■ **Task**
Before copying, set aside the pictures; then restate exactly the lines from the one with "throughout, this compact, contemporary" through the last line of the records.

[Stored dataset items]
== Segment start ==

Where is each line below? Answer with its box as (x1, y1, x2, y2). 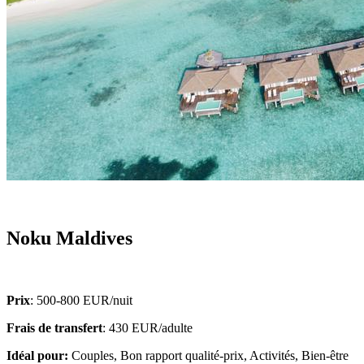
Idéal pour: (6, 348, 68, 362)
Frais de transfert (6, 320, 102, 335)
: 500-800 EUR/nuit (30, 292, 132, 307)
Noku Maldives (6, 227, 132, 249)
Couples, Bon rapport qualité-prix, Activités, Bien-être (68, 348, 349, 362)
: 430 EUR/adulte (102, 320, 193, 335)
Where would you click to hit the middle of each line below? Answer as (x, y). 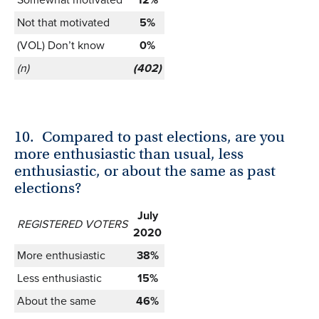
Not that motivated (63, 23)
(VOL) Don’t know (61, 46)
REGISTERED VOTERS (72, 224)
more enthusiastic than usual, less (129, 153)
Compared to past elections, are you (164, 136)
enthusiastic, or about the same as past (145, 171)
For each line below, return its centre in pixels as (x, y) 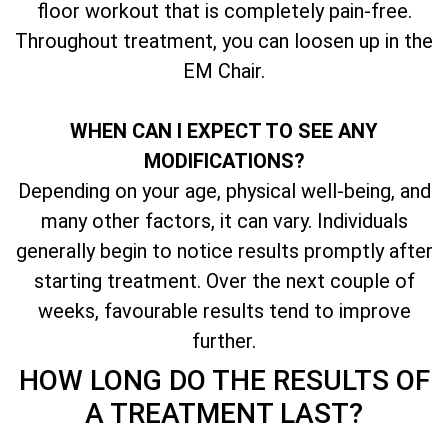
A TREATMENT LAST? (224, 413)
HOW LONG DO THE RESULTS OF (224, 380)
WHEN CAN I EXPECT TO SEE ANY (224, 130)
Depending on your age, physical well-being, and (224, 190)
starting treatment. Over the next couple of (224, 280)
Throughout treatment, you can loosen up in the (224, 40)
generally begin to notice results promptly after (224, 250)
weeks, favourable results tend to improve (224, 310)
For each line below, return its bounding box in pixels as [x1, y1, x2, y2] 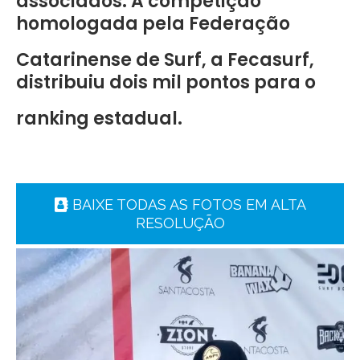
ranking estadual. [16, 106, 182, 132]
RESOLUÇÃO [135, 215, 225, 232]
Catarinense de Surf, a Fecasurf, [16, 47, 314, 73]
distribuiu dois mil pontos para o [16, 70, 316, 96]
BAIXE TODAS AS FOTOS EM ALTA [72, 196, 306, 214]
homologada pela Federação [16, 11, 290, 37]
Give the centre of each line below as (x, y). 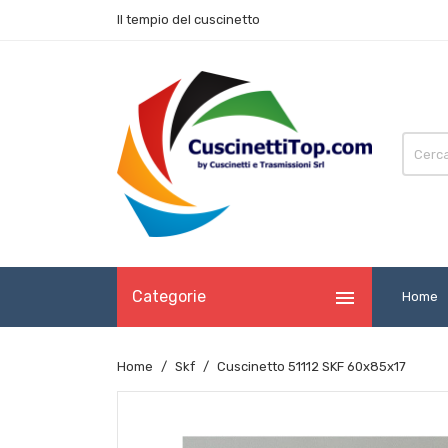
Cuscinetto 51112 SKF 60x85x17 (311, 367)
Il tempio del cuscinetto (188, 19)
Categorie (169, 297)
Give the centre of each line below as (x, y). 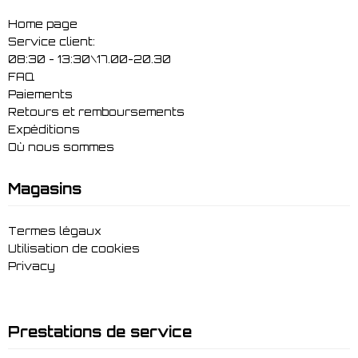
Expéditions (44, 129)
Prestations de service (100, 331)
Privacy (32, 266)
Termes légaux (55, 231)
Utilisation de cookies (74, 248)
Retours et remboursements (96, 111)
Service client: (52, 41)
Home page (43, 24)
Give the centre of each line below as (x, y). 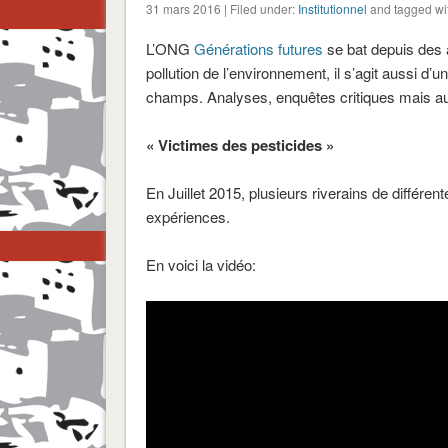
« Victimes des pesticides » (239, 144)
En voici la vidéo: (200, 264)
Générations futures (258, 48)
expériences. (187, 216)
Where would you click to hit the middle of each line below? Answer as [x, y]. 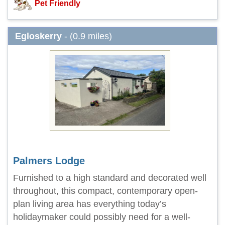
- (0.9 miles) [87, 36]
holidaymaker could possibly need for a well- [102, 217]
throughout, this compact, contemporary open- [105, 191]
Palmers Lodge [49, 161]
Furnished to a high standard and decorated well [110, 178]
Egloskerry [38, 36]
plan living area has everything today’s [90, 204]
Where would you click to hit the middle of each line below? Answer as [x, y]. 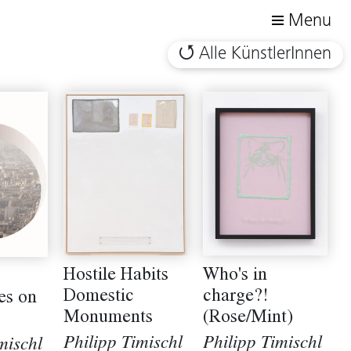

== Segment end ==

■ **Solved exercise**
throughout, this compact, contemporary open- [105, 191]
Palmers Lodge [49, 161]
Furnished to a high standard and decorated well [110, 178]
Egloskerry [38, 36]
plan living area has everything today’s [90, 204]
Where would you click to hit the middle of each line below? Answer as [x, y]. 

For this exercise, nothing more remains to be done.